# What the exercise asks
Would you print out every entry exactly as given?

------ Extracted material

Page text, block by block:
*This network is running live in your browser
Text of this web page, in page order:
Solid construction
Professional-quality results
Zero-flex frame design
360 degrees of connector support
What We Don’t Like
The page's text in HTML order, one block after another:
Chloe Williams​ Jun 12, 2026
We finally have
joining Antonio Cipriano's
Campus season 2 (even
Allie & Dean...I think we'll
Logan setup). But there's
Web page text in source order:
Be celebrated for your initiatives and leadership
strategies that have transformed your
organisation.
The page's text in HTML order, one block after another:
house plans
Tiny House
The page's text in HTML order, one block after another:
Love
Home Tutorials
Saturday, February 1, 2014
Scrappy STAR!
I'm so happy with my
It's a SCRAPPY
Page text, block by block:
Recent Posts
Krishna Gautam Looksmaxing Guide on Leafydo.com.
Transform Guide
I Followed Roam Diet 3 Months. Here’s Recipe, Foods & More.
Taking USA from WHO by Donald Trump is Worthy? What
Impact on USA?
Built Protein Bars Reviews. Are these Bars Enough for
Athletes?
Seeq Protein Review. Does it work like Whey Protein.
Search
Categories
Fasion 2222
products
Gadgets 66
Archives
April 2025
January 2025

------------

# Solved problem
Page text, block by block:
*This network is running live in your browser
Text of this web page, in page order:
Solid construction
Professional-quality results
Zero-flex frame design
360 degrees of connector support
What We Don’t Like
The page's text in HTML order, one block after another:
Chloe Williams​ Jun 12, 2026
We finally have
joining Antonio Cipriano's
Campus season 2 (even
Allie & Dean...I think we'll
Logan setup). But there's
Web page text in source order:
Be celebrated for your initiatives and leadership
strategies that have transformed your
organisation.
The page's text in HTML order, one block after another:
house plans
Tiny House
The page's text in HTML order, one block after another:
Love
Home Tutorials
Saturday, February 1, 2014
Scrappy STAR!
I'm so happy with my
It's a SCRAPPY
Page text, block by block:
Recent Posts
Krishna Gautam Looksmaxing Guide on Leafydo.com.
Transform Guide
I Followed Roam Diet 3 Months. Here’s Recipe, Foods & More.
Taking USA from WHO by Donald Trump is Worthy? What
Impact on USA?
Built Protein Bars Reviews. Are these Bars Enough for
Athletes?
Seeq Protein Review. Does it work like Whey Protein.
Search
Categories
Fasion 2222
products
Gadgets 66
Archives
April 2025
January 2025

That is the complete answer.